Perform low resolution imaging of the sample as demonstrated using a hop amplitude of at least six to eight microns. If the nanopipette needs to moved to a new X Y location, retract the pipette about 500 nanometers to avoid a collision with any tall features within the tissue and repeat the low resolution HPICM imaging until the region of interest where the hair cells is located. Then image the region of interest at a higher resolution in 15 minutes or less.

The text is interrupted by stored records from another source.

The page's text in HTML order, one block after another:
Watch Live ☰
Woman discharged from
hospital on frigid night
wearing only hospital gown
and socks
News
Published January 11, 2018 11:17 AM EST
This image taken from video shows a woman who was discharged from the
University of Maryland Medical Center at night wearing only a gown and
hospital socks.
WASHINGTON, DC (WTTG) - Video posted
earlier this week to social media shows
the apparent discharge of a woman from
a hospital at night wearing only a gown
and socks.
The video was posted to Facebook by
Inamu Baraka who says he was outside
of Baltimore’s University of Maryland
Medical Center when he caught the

The HPICM protocol can be used to visualize any live cells with a complex topography, such as live rat auditory hair cell bundles. Despite demonstrating a lower X Y resolution compared to scanning electron microscopy images, HPICM images can successfully resolve the different rows of stereocilia. The shape of the stereocilia tips and even the small five nanometer links connecting the adjacent stereocilia.
Given the non-contact nature of HPICM imaging, continuous time-lapse imaging of the same hair cell bundle can be performed for several hours without damaging the bundle cohesiveness. Note that with a very low set point, the system might interpret small fluctuations in the current as encountering the cell surface, leading to white dot noise in the image. Similarly, large hop amplitudes might increase the lateral resonance of the pipette, also resulting in the production of noisy pixels.
In contrast, if the hop amplitude is too small, or the setpoint is too high, the nanopipette might collide with the sample resulting in imaging artifacts or hair bundle damage. The most important thing to remember when attempting this procedure is to spend less than 15 minutes per hair cell bundle when working with live cells. After getting an image of the hair bundle, one could attempt to obtain single channel recordings from specific locations on the surface of stereocilia to answer questions about mechanotransduction channel properties.